What is needed: Exclude the pictures and reproduce the remaining data exactly as written.

========================================

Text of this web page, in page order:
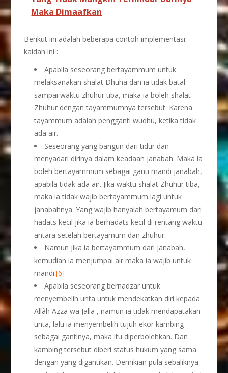
Maka Dimaafkan
Berikut ini adalah beberapa contoh implementasi
kaidah ini :
Apabila seseorang bertayammum untuk
melaksanakan shalat Dhuha dan ia tidak batal
sampai waktu zhuhur tiba, maka ia boleh shalat
Zhuhur dengan tayammumnya tersebut. Karena
tayammum adalah pengganti wudhu, ketika tidak
ada air.
Seseorang yang bangun dari tidur dan
menyadari dirinya dalam keadaan janabah. Maka ia
boleh bertayammum sebagai ganti mandi janabah,
apabila tidak ada air. Jika waktu shalat Zhuhur tiba,
maka ia tidak wajib bertayammum lagi untuk
janabahnya. Yang wajib hanyalah bertayamum dari
hadats kecil jika ia berhadats kecil di rentang waktu
antara setelah bertayamum dan zhuhur.
Namun jika ia bertayammum dari janabah,
kemudian ia menjumpai air maka ia wajib untuk
mandi.[6]
Apabila seseorang bernadzar untuk
menyembelih unta untuk mendekatkan diri kepada
Allâh Azza wa Jalla , namun ia tidak mendapatakan
unta, lalu ia menyembelih tujuh ekor kambing
sebagai gantinya, maka itu diperbolehkan. Dan
kambing tersebut diberi status hukum yang sama
dengan yang digantikan. Demikian pula sebaliknya.
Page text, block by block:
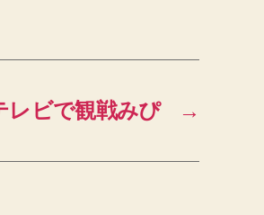
→
ビで観戦みぴ
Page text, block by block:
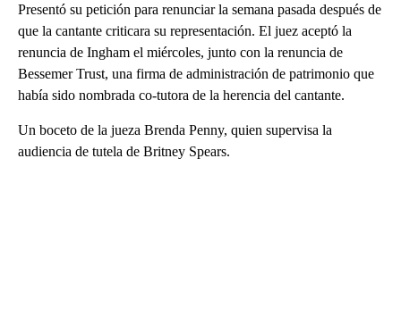
Presentó su petición para renunciar la semana pasada después de
que la cantante criticara su representación. El juez aceptó la
renuncia de Ingham el miércoles, junto con la renuncia de
Bessemer Trust, una firma de administración de patrimonio que
había sido nombrada co-tutora de la herencia del cantante.
Un boceto de la jueza Brenda Penny, quien supervisa la
audiencia de tutela de Britney Spears.
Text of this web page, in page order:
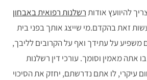
להיוועץ אודותרשלנות רפואית באבחון
זאת בהקדם.מי שייצג אותך בפני בית
על עתידך ואף על הקרובים לליבך,
אתה מאמין וסומך. עורכי דין רשלנות
עיקרי, לו אתם נדרשתם, יחזק את הסיכוי
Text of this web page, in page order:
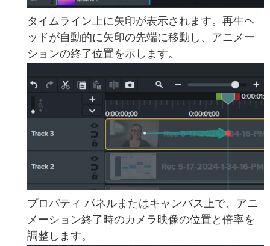
タイムライン上に矢印が表示されます。再生ヘ
ッドが自動的に矢印の先端に移動し、アニメー
ションの終了位置を示します。
プロパティ パネルまたはキャンバス上で、アニ
メーション終了時のカメラ映像の位置と倍率を
調整します。
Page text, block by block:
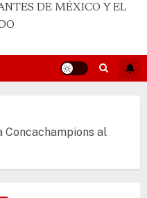
DE MÉXICO Y EL
al

========================================

Exercise result:
Text of this web page, in page order:
Maka Dimaafkan
Berikut ini adalah beberapa contoh implementasi
kaidah ini :
Apabila seseorang bertayammum untuk
melaksanakan shalat Dhuha dan ia tidak batal
sampai waktu zhuhur tiba, maka ia boleh shalat
Zhuhur dengan tayammumnya tersebut. Karena
tayammum adalah pengganti wudhu, ketika tidak
ada air.
Seseorang yang bangun dari tidur dan
menyadari dirinya dalam keadaan janabah. Maka ia
boleh bertayammum sebagai ganti mandi janabah,
apabila tidak ada air. Jika waktu shalat Zhuhur tiba,
maka ia tidak wajib bertayammum lagi untuk
janabahnya. Yang wajib hanyalah bertayamum dari
hadats kecil jika ia berhadats kecil di rentang waktu
antara setelah bertayamum dan zhuhur.
Namun jika ia bertayammum dari janabah,
kemudian ia menjumpai air maka ia wajib untuk
mandi.[6]
Apabila seseorang bernadzar untuk
menyembelih unta untuk mendekatkan diri kepada
Allâh Azza wa Jalla , namun ia tidak mendapatakan
unta, lalu ia menyembelih tujuh ekor kambing
sebagai gantinya, maka itu diperbolehkan. Dan
kambing tersebut diberi status hukum yang sama
dengan yang digantikan. Demikian pula sebaliknya.
Page text, block by block:
→
ビで観戦みぴ
Page text, block by block:
Presentó su petición para renunciar la semana pasada después de
que la cantante criticara su representación. El juez aceptó la
renuncia de Ingham el miércoles, junto con la renuncia de
Bessemer Trust, una firma de administración de patrimonio que
había sido nombrada co-tutora de la herencia del cantante.
Un boceto de la jueza Brenda Penny, quien supervisa la
audiencia de tutela de Britney Spears.
Text of this web page, in page order:
להיוועץ אודותרשלנות רפואית באבחון
זאת בהקדם.מי שייצג אותך בפני בית
על עתידך ואף על הקרובים לליבך,
אתה מאמין וסומך. עורכי דין רשלנות
עיקרי, לו אתם נדרשתם, יחזק את הסיכוי
Text of this web page, in page order:
タイムライン上に矢印が表示されます。再生ヘ
ッドが自動的に矢印の先端に移動し、アニメー
ションの終了位置を示します。
プロパティ パネルまたはキャンバス上で、アニ
メーション終了時のカメラ映像の位置と倍率を
調整します。
Page text, block by block:
DE MÉXICO Y EL
al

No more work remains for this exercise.